Die zulässige Erinnerung ist begründet. Der Festsetzungsbeschluss des Urkundsbeamten der Geschäftsstelle vom 23. November 2016 war entsprechend dem Tenor abzuändern.

In Verfahren vor den Gerichten der Sozialgerichtsbarkeit, in denen, wie hier, das Gerichtskostengesetz nicht anzuwenden ist, entstehen Beitragsrahmengebühren (§ 3 Abs. 1 Satz 1 Rechtsanwaltsvergütungsgesetz [RVG]). Wird die Erstattung einer Rahmengebühr verlangt, so ist die vom Anwalt nach § 14 Abs. 1 Satz 1 RVG bestimmte Gebühr die gesetzliche Gebühr. Das Gericht hat aber zu prüfen, ob die Bestimmung unbillig und deshalb nicht verbindlich ist, § 14 Abs. 1 Satz 4 RVG.

Die vom Erinnerungsführer nunmehr im Erinnerungsverfahren angesetzte Terminsgebühr ist nicht unbillig.

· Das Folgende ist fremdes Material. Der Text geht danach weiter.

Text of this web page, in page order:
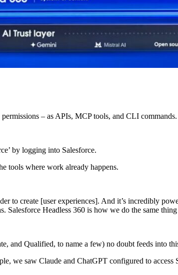
– as APIs, MCP tools, and CLI commands.
by logging into Salesforce.
tools where work already happens.
to create [user experiences]. And it’s incredibly
Salesforce Headless 360 is how we do the same
and Qualified, to name a few) no doubt feeds into
we saw Claude and ChatGPT configured to access
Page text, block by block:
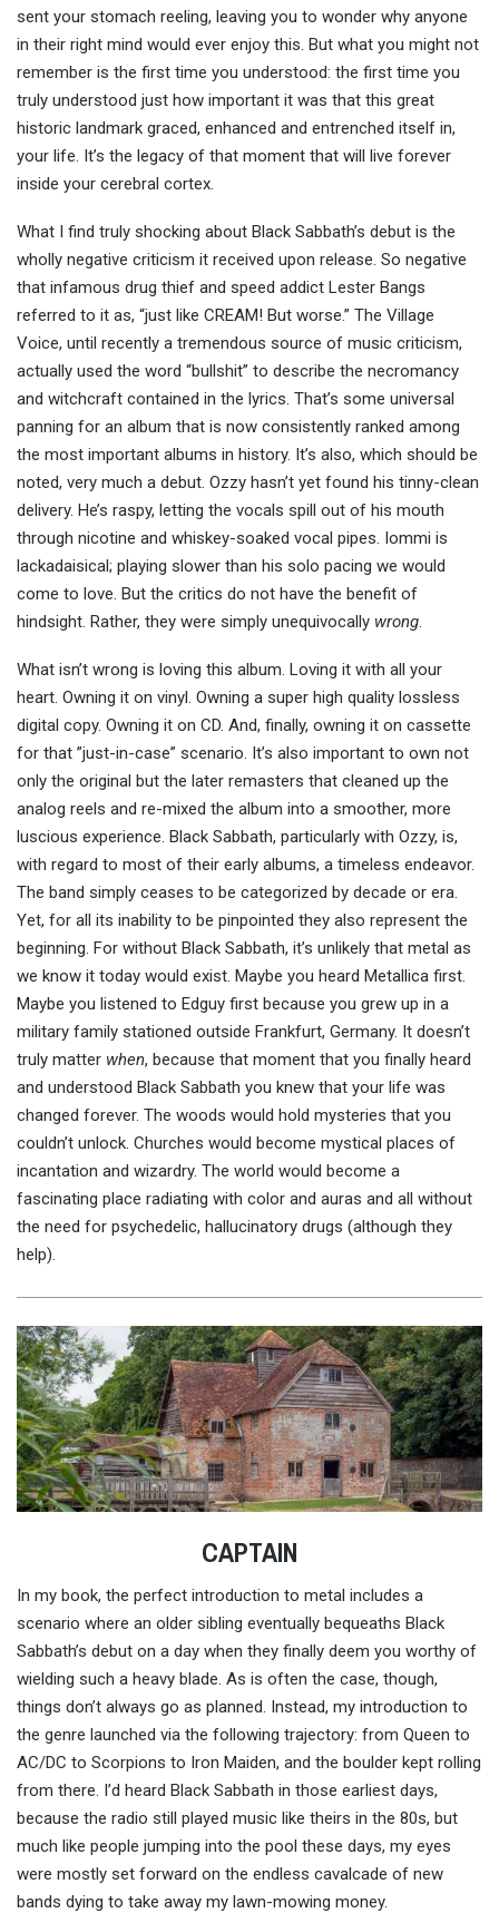
sent your stomach reeling, leaving you to wonder why anyone
in their right mind would ever enjoy this. But what you might not
remember is the first time you understood: the first time you
truly understood just how important it was that this great
historic landmark graced, enhanced and entrenched itself in,
your life. It’s the legacy of that moment that will live forever
inside your cerebral cortex.
What I find truly shocking about Black Sabbath’s debut is the
wholly negative criticism it received upon release. So negative
that infamous drug thief and speed addict Lester Bangs
referred to it as, “just like CREAM! But worse.” The Village
Voice, until recently a tremendous source of music criticism,
actually used the word “bullshit” to describe the necromancy
and witchcraft contained in the lyrics. That’s some universal
panning for an album that is now consistently ranked among
the most important albums in history. It’s also, which should be
noted, very much a debut. Ozzy hasn’t yet found his tinny-clean
delivery. He’s raspy, letting the vocals spill out of his mouth
through nicotine and whiskey-soaked vocal pipes. Iommi is
lackadaisical; playing slower than his solo pacing we would
come to love. But the critics do not have the benefit of
hindsight. Rather, they were simply unequivocally wrong.
What isn’t wrong is loving this album. Loving it with all your
heart. Owning it on vinyl. Owning a super high quality lossless
digital copy. Owning it on CD. And, finally, owning it on cassette
for that ”just-in-case” scenario. It’s also important to own not
only the original but the later remasters that cleaned up the
analog reels and re-mixed the album into a smoother, more
luscious experience. Black Sabbath, particularly with Ozzy, is,
with regard to most of their early albums, a timeless endeavor.
The band simply ceases to be categorized by decade or era.
Yet, for all its inability to be pinpointed they also represent the
beginning. For without Black Sabbath, it’s unlikely that metal as
we know it today would exist. Maybe you heard Metallica first.
Maybe you listened to Edguy first because you grew up in a
military family stationed outside Frankfurt, Germany. It doesn’t
truly matter when, because that moment that you finally heard
and understood Black Sabbath you knew that your life was
changed forever. The woods would hold mysteries that you
couldn’t unlock. Churches would become mystical places of
incantation and wizardry. The world would become a
fascinating place radiating with color and auras and all without
the need for psychedelic, hallucinatory drugs (although they
help).
CAPTAIN
In my book, the perfect introduction to metal includes a
scenario where an older sibling eventually bequeaths Black
Sabbath’s debut on a day when they finally deem you worthy of
wielding such a heavy blade. As is often the case, though,
things don’t always go as planned. Instead, my introduction to
the genre launched via the following trajectory: from Queen to
AC/DC to Scorpions to Iron Maiden, and the boulder kept rolling
from there. I’d heard Black Sabbath in those earliest days,
because the radio still played music like theirs in the 80s, but
much like people jumping into the pool these days, my eyes
were mostly set forward on the endless cavalcade of new
bands dying to take away my lawn-mowing money.

Bei der Bemessung der Terminsgebühr bestimmt der Rechtsanwalt innerhalb des einschlägigen Gebührenrahmens von 50 € bist 510 € die Gebühr im Einzelfall unter Berücksichtigung aller Umstände, vor allem des Umfangs und der Schwierigkeit der anwaltlichen Tätigkeit, der Bedeutung der Angelegenheit sowie der Einkommens- und Vermögensverhältnisse des Auftraggebers nach billigem Ermessen (§ 14 Abs. 1 Satz 1 RVG).

Für den Umfang der Sache ist vorrangig auf die Dauer des Termins abzustellen. Das Sächsische Landessozialgericht stellt in ständiger Rechtsprechung auf eine durchschnittliche Terminsdauer von 30 bis 45 Minuten ab (Sächsisches Landessozialgericht, B...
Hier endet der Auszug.